L’ouvrage que vous tenez entre les mains est le deuxième volume de 100 BULLETS, la brillante série de Brian AZZARELLO et Eduardo RISSO. La réussite d’AZZARELLO, RISSO et leur équipe permettra peut-être, avec le temps, d’éliminer définitivement les a priori péremptoires, à la manière des balles non-identifiables de l’Agent Graves. Le concept de la série semble terriblement simple. Mais comme le maître américain du polar Jim THOMPSON l’a dit, il peut y avoir bien des types d’histoires, mais il n’y a qu’une règle : les choses ne sont pas ce qu’elles paraissent. Dans différents épisodes de 100 BULLETS, l’Agent Graves apparaît pour donner à quelqu’un un attaché-case contenant la preuve irréfutable de l’identité de la personne qui a détruit sa vie, ainsi qu’une arme et 100 balles. Cette arme et ces balles, donnent à leur utilisateur la chance d’agir sans conséquences légales, d’être au-dessus de la loi et… de se venger ? De faire justice ? Graves semble d’abord représenter un genre d’agence gouvernementale secrète.
Mais comme nous l’avons appris dans le précédent album, ce n’est plus un agent du Trust qui dirige l’Amérique en secret… c’est un renégat, qui a refusé d’accomplir un travail, encore tenu secret, pour les treize familles. À Atlantic City, le Trust a fait tuer (du moins c’est ce qu’ils pensaient) Graves et les Minutemen (sept tueurs entraînés pour maintenir un équilibre entre les diverses factions du Trust). Mais Graves leur a fait savoir (en envoyant un homme assouvir sa vengeance sur un membre du Trust) qu’il était toujours vivant et s’opposait activement à leurs plans. Son ancien collègue, M. Shepherd, a pris sous son aile un Minuteman récemment activé, Dizzy Cordova, et joue sa propre partition… pour atteindre le même but, peut-être. Ou peut-être pas. Les choses ne sont pas ce qu’elles paraissent.
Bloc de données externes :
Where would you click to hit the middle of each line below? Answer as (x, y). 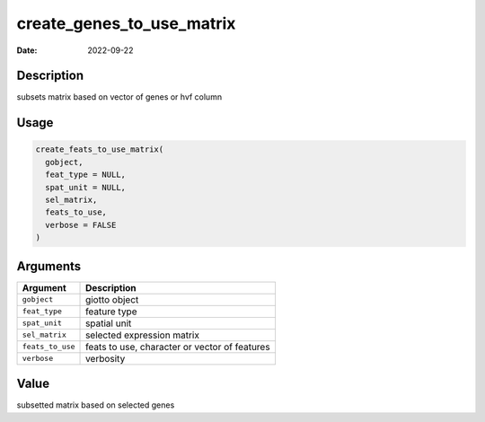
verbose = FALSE (81, 225)
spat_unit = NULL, (85, 187)
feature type (111, 312)
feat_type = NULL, (85, 175)
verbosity (106, 358)
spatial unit (109, 323)
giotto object (112, 299)
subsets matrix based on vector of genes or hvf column (119, 97)
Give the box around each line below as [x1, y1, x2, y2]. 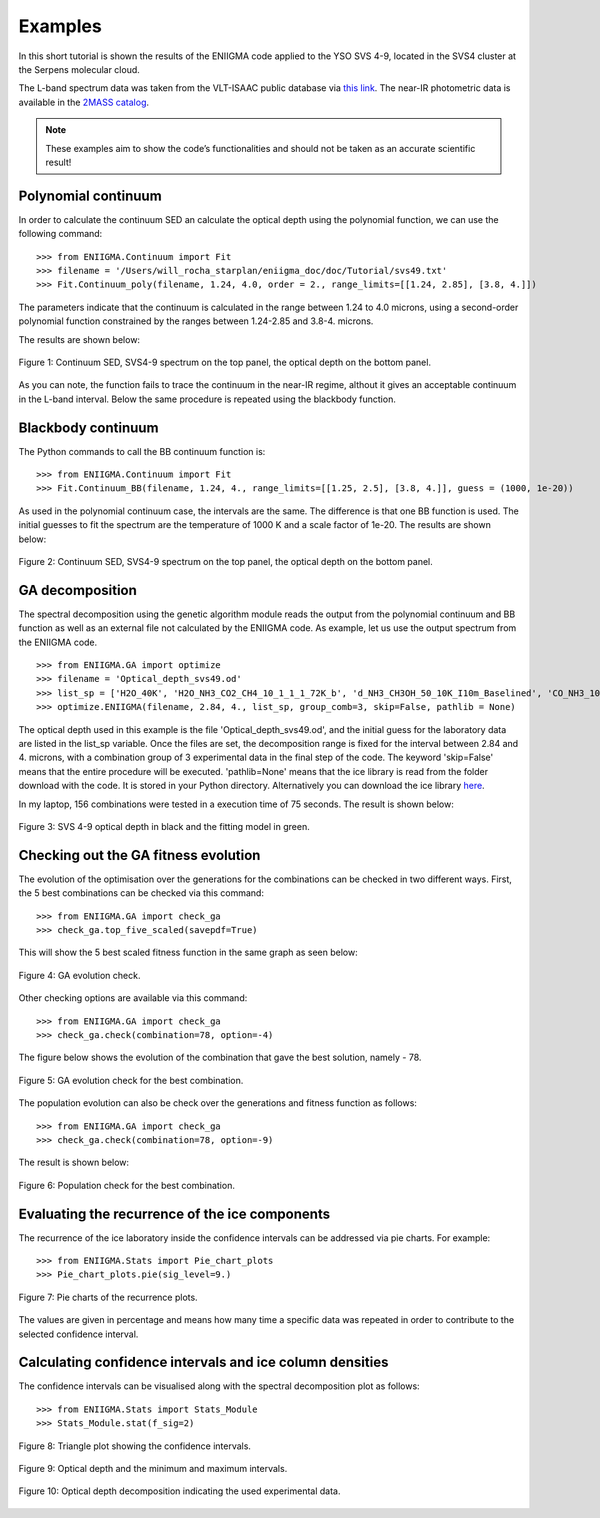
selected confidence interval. [18, 1328, 139, 1340]
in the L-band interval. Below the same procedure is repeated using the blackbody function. [18, 393, 397, 405]
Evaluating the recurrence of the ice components [18, 1205, 330, 1222]
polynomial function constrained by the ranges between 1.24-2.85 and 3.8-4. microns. [18, 315, 374, 327]
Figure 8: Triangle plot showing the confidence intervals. [18, 1440, 252, 1452]
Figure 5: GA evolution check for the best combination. [18, 1074, 244, 1086]
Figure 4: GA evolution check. [18, 969, 141, 981]
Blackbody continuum [18, 419, 159, 436]
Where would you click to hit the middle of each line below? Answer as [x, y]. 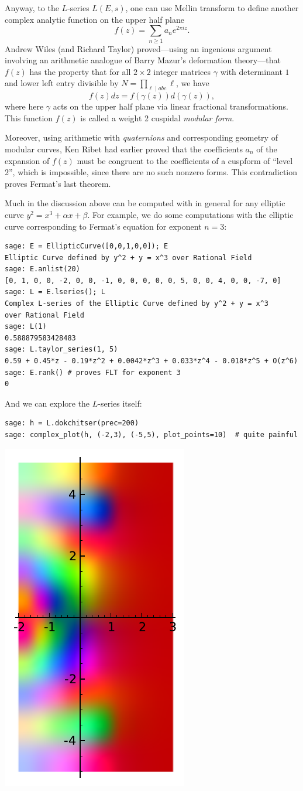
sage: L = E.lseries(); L [55, 292]
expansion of [27, 160]
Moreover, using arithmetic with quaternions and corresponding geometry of [141, 137]
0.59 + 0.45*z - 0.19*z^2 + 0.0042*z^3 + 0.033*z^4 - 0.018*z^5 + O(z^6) [151, 361]
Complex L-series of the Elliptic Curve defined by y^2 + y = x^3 [137, 304]
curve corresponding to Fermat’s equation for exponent [103, 226]
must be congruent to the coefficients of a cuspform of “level [185, 160]
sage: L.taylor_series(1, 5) [61, 350]
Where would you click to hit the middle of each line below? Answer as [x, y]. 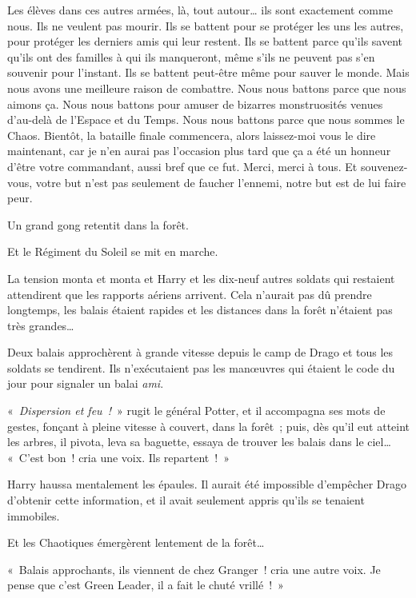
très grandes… [41, 325]
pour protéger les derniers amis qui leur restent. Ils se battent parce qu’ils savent [205, 41]
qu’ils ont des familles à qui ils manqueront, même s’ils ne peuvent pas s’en [191, 56]
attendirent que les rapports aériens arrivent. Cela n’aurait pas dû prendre [190, 294]
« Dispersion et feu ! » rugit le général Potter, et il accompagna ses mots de [196, 411]
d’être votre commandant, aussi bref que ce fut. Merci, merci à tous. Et [182, 166]
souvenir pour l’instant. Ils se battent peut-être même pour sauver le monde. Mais [208, 72]
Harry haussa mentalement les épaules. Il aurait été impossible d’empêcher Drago [207, 484]
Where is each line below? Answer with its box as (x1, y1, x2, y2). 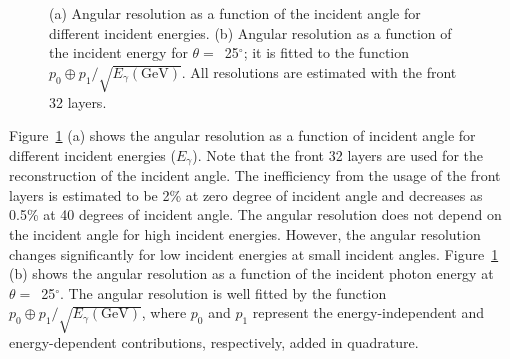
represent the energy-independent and (252, 302, 485, 323)
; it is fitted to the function (243, 42, 410, 63)
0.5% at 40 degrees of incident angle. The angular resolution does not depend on (9, 204, 502, 225)
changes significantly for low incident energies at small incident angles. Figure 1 (9, 243, 499, 264)
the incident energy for (49, 42, 188, 63)
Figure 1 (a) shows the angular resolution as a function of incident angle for (9, 125, 476, 146)
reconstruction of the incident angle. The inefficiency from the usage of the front (9, 165, 501, 186)
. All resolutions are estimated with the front (181, 61, 457, 82)
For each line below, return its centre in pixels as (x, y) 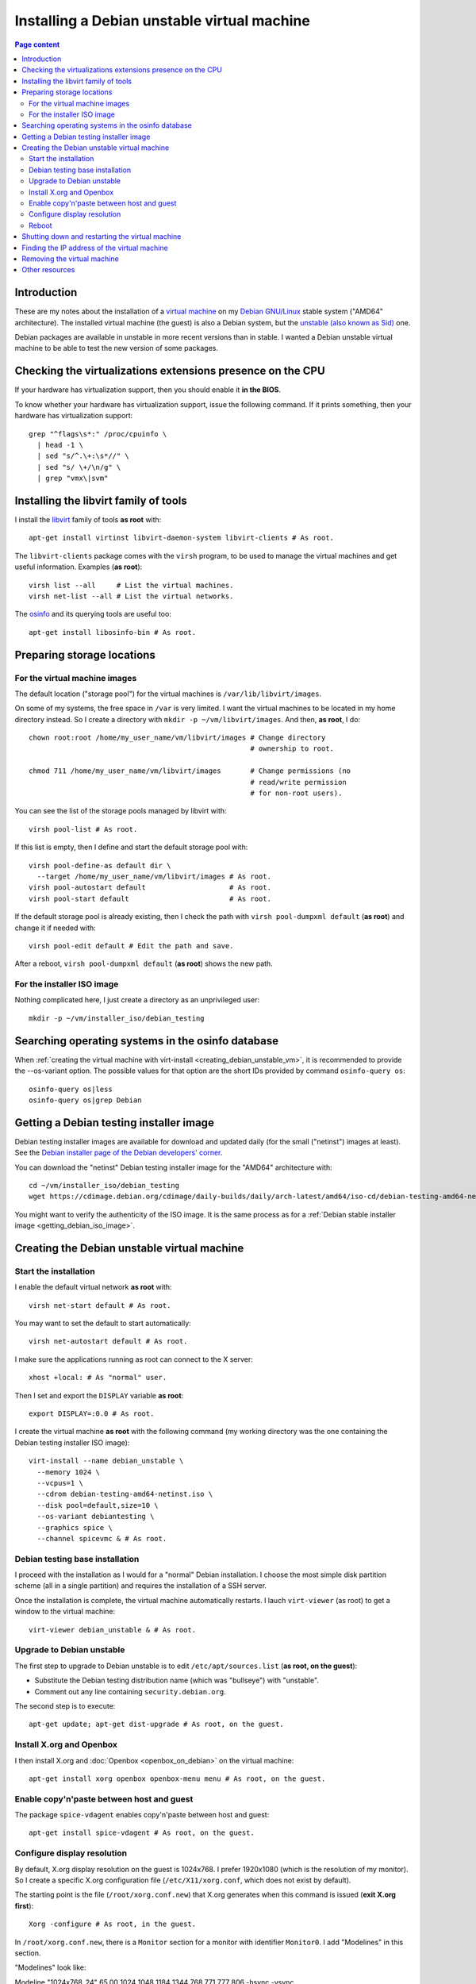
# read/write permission (298, 782)
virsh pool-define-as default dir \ (100, 865)
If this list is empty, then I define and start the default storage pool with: (131, 847)
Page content (37, 44)
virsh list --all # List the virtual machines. (131, 585)
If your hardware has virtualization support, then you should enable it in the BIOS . (148, 390)
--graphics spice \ (75, 1527)
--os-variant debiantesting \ (96, 1517)
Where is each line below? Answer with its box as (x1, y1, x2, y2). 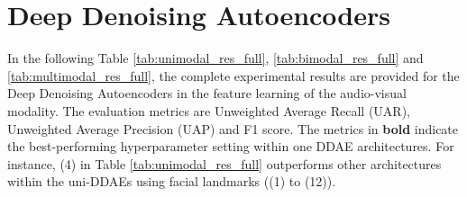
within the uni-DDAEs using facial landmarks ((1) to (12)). (7, 172, 336, 191)
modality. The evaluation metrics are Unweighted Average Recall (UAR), (7, 101, 410, 120)
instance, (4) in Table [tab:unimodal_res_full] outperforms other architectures (7, 154, 442, 173)
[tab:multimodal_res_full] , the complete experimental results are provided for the (7, 66, 460, 85)
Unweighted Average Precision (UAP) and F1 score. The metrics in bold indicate (7, 119, 459, 138)
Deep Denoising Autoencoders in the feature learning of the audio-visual (7, 84, 407, 103)
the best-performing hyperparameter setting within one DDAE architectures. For (7, 137, 454, 156)
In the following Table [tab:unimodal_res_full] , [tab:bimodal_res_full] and (7, 49, 424, 67)
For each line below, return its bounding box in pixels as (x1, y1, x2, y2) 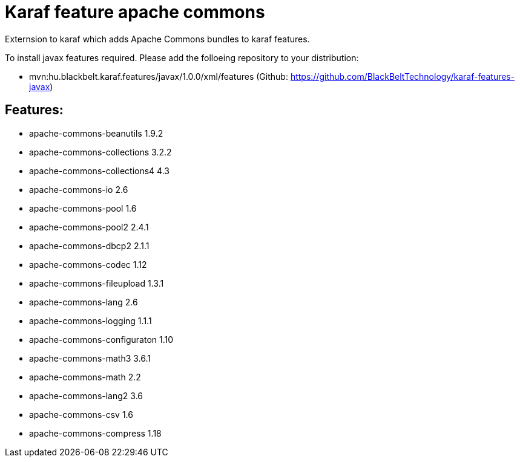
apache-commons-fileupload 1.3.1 (29, 278, 164, 288)
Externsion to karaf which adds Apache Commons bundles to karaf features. (5, 33, 310, 44)
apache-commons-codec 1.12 (29, 259, 147, 270)
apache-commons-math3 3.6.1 (29, 353, 151, 363)
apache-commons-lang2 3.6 (29, 390, 143, 401)
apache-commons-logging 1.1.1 (29, 315, 152, 326)
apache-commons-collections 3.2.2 (29, 146, 172, 157)
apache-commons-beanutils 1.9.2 (29, 128, 163, 138)
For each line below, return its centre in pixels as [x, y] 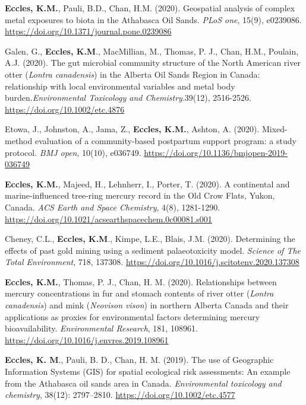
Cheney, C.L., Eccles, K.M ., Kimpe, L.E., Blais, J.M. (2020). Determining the [150, 239]
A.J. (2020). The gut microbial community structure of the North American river [153, 63]
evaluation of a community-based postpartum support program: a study [165, 140]
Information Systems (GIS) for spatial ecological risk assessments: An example [148, 371]
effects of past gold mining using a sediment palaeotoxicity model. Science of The [153, 250]
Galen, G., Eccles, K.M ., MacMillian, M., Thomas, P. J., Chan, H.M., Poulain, [152, 51]
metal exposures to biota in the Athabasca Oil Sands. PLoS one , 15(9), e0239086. [153, 19]
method [19, 140]
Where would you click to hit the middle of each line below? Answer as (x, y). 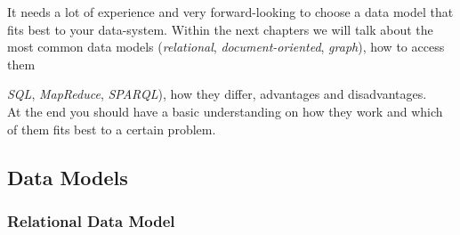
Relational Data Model (91, 220)
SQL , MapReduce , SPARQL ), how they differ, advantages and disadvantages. (217, 94)
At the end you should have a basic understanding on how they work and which (225, 111)
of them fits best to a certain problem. (112, 129)
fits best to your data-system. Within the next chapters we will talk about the (220, 29)
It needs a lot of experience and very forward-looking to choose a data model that (230, 12)
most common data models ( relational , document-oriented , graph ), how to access (226, 47)
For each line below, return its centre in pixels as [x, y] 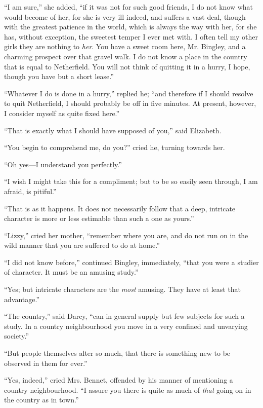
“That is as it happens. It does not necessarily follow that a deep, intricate [120, 208]
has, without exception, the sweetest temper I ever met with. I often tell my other [131, 36]
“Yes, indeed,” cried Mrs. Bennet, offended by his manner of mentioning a [119, 380]
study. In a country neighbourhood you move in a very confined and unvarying [126, 326]
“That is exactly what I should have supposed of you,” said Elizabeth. [113, 130]
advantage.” [22, 299]
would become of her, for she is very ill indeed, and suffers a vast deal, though [125, 16]
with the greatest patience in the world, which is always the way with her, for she [130, 27]
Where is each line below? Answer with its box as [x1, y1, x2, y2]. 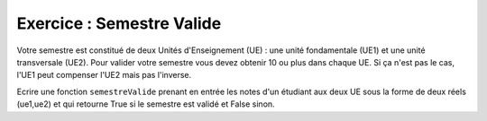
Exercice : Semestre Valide [16, 13, 222, 33]
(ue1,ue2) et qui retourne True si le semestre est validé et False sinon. [16, 99, 275, 109]
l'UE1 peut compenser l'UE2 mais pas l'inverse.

Commençons par le dessin d’Eduardo RISSO. S’il est décrit par certains comme minimaliste, je le qualifierais plutôt d’impressionniste… surtout en ce qui concerne les physiques des personnages, qu’il dépeint sous des formes légèrement exagérées qui représentent à la fois leur personnalité véritable et leur statut social. Au contraire de ce que pensent la plupart des Américains des comics, encore une fois, 100 BULLETS n’est pas un monde peuplé de nobles héros à la mâchoire carrée et d’héroïnes reines de beauté, toutes en formes et en collants. Chaque personnage, des acteurs principaux jusqu’aux figurants d’arrière-plan, est imaginé et réalisé individuellement, et le talent de RISSO pour les expressions est époustouflant. Il ne fait pas que créer des héros athlétiques, il crée différents types d’athlétisme : la menace contrôlée de Cole Burns, ou la folie sous-jacente de Lono. Les personnages sont jeunes ou vieux : chaque voyage et chacun des choix difficiles qu’il a proposés sont gravés sur le visage de l’Agent Graves, tandis que Benito Medici transpire la jeunesse et l’aristocratie. RISSO dessine des petits punks cinglés et maigres, et des gros… et les gros sont eux aussi de plusieurs sortes, du massif gangster Eightball à Daniel Peres, du Trust, marqué par une vie de privilèges, en passant par le navrant laisser-aller de M. Branch. Mais malgré ces aspects impressionnistes, RISSO dessine un monde physique réaliste, où les conséquences existent : quand on se fait tabasser dans 100 BULLETS, on est couvert de bleus, de sang, de cicatrices.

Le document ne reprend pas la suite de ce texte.